Tais delações foram protocoladas no Ministério Público de São Paulo (MPSP), após a reportagem revelar detalhes do cotidiano de crianças e adolescentes habituados ao regime de internato, em basílicas que remete a castelos.
Há dois anos, vieram a público vídeos em que líderes religiosos dos Arautos do Evangelho supostamente praticavam exorcismo em menores de idade. As gravações mostram o momento em que os encarregados dos rituais davam tapas na cabeça de adolescentes e crianças.
As cenas viralizaram. Entretanto, pouco depois, os Arautos voltaram ao anonimato. E retornaram à doutrina de jovens a partir de uma rotina que começou a ser questionada por pais. E, agora, virou alvo das autoridades.
As imagens de 2017 são, na verdade, frame de uma realidade oculta com sérios indícios de desrespeito ao Estatuto da Criança e do Adolescente (ECA), lei que resguarda os direitos dos menores. Os depoimentos apontam que crianças a partir dos 7 anos podem ser vítimas de alienação parental, lavagem cerebral, assédio sexual, estupro, violência física e psicológica, bullying, violação e controle de correspondência.
A colombiana Maria Paula Pinto Vargas, 22 anos, é uma das cinco pessoas que procuraram o Ministério Público após a publicação da matéria do Metrópoles. À reportagem, a jovem contou que ainda era criança quando teve o primeiro contato com os Arautos, em 2009. Na ocasião, alguns integrantes visitaram sua escola em Bogotá. Um ano depois, com o aval dos pais, ela se mudou para o Brasil e passou a morar em um dos internatos para moças: a Ordem Segunda, ramo feminino dos Arautos.
Maria Paula relata que, inicialmente, se sentia especial por estar ali e pela atenção que recebia do monsenhor João Clá. Por conta disso, custou a entender que algumas atitudes do líder religioso configuravam abuso. Certa vez, após a realização de uma missa, a jovem disse ter sido beijada por Clá.

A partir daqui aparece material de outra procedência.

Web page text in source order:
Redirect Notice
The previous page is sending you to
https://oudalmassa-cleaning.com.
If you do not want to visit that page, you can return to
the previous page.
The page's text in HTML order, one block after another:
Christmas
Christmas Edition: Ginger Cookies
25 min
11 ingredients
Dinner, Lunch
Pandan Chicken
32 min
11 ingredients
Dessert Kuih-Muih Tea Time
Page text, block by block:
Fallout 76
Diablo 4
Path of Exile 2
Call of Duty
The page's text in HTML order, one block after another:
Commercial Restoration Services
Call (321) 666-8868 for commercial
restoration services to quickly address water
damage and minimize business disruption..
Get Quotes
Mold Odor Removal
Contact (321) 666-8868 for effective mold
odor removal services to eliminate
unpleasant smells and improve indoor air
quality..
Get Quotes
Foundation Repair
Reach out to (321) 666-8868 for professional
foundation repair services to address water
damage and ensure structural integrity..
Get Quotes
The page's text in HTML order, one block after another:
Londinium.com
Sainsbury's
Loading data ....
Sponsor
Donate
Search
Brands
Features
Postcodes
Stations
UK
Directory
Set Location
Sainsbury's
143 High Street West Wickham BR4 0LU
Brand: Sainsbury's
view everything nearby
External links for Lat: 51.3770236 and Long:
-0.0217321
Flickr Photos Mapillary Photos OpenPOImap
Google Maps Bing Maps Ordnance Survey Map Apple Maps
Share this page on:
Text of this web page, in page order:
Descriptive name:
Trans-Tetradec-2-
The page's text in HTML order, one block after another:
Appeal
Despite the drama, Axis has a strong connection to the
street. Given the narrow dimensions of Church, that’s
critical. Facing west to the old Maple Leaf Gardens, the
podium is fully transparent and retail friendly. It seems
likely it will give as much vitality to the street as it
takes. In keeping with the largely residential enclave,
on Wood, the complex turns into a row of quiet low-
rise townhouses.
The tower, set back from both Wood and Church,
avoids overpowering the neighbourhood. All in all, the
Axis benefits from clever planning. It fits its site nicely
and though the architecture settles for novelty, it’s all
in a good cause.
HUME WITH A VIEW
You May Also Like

“Ele beijou uma menina na bochecha e, em seguida, me deu um na boca. Eu tinha uns 11 ou 12 anos. Acho que ele só não tentou mais vezes porque ficou muito doente”, diz. O religioso teve um derrame cerebral em 2017, época em que ocorreram os vazamentos dos vídeos com supostos exorcismos praticados por ele e seus seguidores.
Canadense também denuncia
Outra denunciante de João Clá é Maria Paula Martinez Gómez, 22 anos, também colombiana. Assim como a conterrânea, ela conta ter sido forçada a beijar o monsenhor. Tudo acontecia, segundo o relato, no interior da Ordem Segunda. Por ainda ser uma criança, diz ter demorado a entender que estava sendo vítima de um crime sexual.
“Eu era uma menina pequena e não entendia o que estava acontecendo. Não entendia que isso, com o tempo, se transformaria num trauma, numa vergonha, e em algo que não quero lembrar. “João me deu beijos na boca. Isso ocorreu em duas ou três oportunidades”, recorda-se a jovem.

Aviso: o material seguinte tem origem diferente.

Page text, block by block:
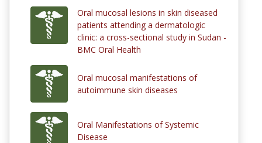
Oral mucosal lesions in skin diseased
patients attending a dermatologic
clinic: a cross-sectional study in Sudan -
BMC Oral Health
Oral mucosal manifestations of
autoimmune skin diseases
Oral Manifestations of Systemic
Disease
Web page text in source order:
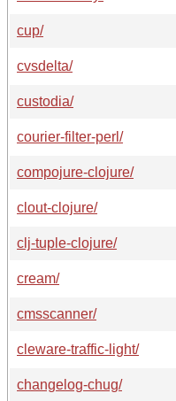
cup/
cvsdelta/
custodia/
courier-filter-perl/
compojure-clojure/
clout-clojure/
clj-tuple-clojure/
cream/
cmsscanner/
cleware-traffic-light/
changelog-chug/
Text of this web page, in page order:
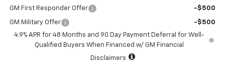
GM First Responder Offer -$500
GM Military Offer
-$500
4.9% APR for 48 Months and 90 Day Payment Deferral for Well-
Qualified Buyers When Financed w/ GM Financial
Disclaimers
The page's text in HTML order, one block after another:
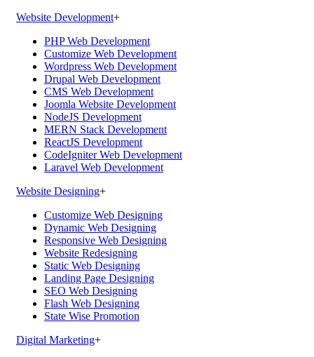
Website Development+
PHP Web Development
Customize Web Development
Wordpress Web Development
Drupal Web Development
CMS Web Development
Joomla Website Development
NodeJS Development
MERN Stack Development
ReactJS Development
CodeIgniter Web Development
Laravel Web Development
Website Designing+
Customize Web Designing
Dynamic Web Designing
Responsive Web Designing
Website Redesigning
Static Web Designing
Landing Page Designing
SEO Web Designing
Flash Web Designing
State Wise Promotion
Digital Marketing+
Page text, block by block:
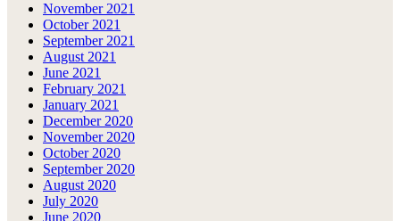
November 2021
October 2021
September 2021
August 2021
June 2021
February 2021
January 2021
December 2020
November 2020
October 2020
September 2020
August 2020
July 2020
June 2020
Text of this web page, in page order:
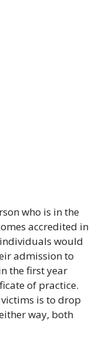
who is in the
accredited in
would
admission to
the first year
of practice.
is to drop
way, both
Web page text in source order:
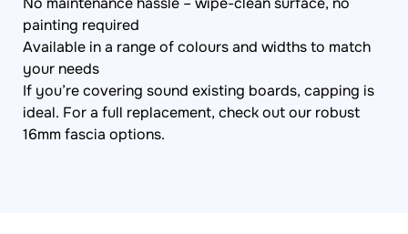
painting required
Available in a range of colours and widths to match
your needs
If you’re covering sound existing boards, capping is
ideal. For a full replacement, check out our robust
16mm fascia options.
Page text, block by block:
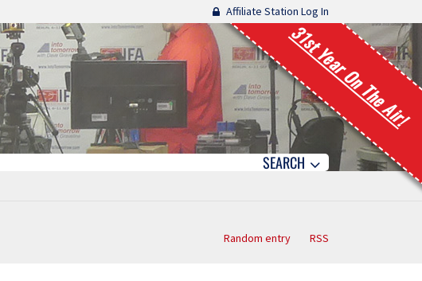
Affiliate Station Log In
31st Year On The Air!
SEARCH
Random entry RSS
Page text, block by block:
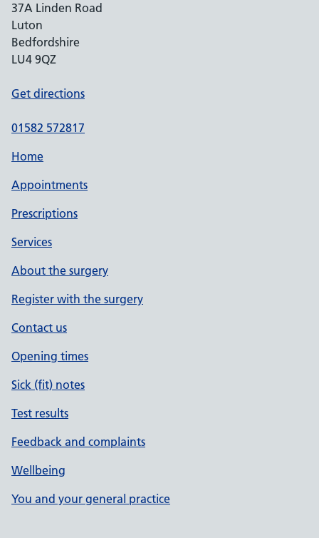
37A Linden Road
Luton
Bedfordshire
LU4 9QZ
Get directions
01582 572817
Home
Appointments
Prescriptions
Services
About the surgery
Register with the surgery
Contact us
Opening times
Sick (fit) notes
Test results
Feedback and complaints
Wellbeing
You and your general practice
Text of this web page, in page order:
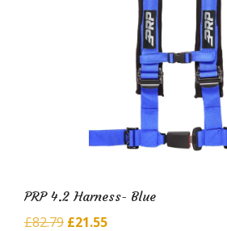
PRP 4.2 Harness- Blue
£82.79 Original
£21.55Current

Também pesa contra o chefe dos Arautos a denúncia de uma canadense, hoje com 27 anos. Ela tinha 12 quando diz ter sido abusada por João Clá. Segundo relato da moça, ele chegou a tocá-la nos seus seios e nas nádegas. A estrangeira conseguiu se afastar da congregação em 2014.
Além das denúncias de abusos sexuais, há relatos de maus-tratos, alienação parental e abuso psicológico. Amanda Merotto Lamas Reinders, 25, moradora de Vitória (ES), também ex-Arauto, confirma que os abusos cometidos por João Clá eram acobertados dentro da Ordem Segunda, inclusive por mulheres com posições de destaque na hierarquia.
Amanda não chegou a ser vítima dos supostos crimes, mas procurou o MPSP para contar o que viu nos anos em que ficou enclausurada na congregação. “Isso era comentado com muita discrição lá dentro e era muito mais comum do que se imaginava. Ele nunca fazia isso na frente de padres, de membros da Ordem Primeira, e do ramo masculino, menos ainda diante de alguém da família”, relata.
Ainda há um espanhol que também denunciou esta semana supostos abusos sofridos no período em que passou na congregação.
Delegacia abre investigação
Além da nova frente de investigação aberta pelo Ministério Público paulista, também foi iniciada uma apuração na Delegacia da Criança em Joinville, em Santa Catarina, onde há uma escola mantida pelos Arautos do Evangelho. Tânia Harada, delegada da Polícia Civil do estado, confirmou ter instaurado inquérito, mas disse não poder repassar mais informações, pois as averiguações estão no início.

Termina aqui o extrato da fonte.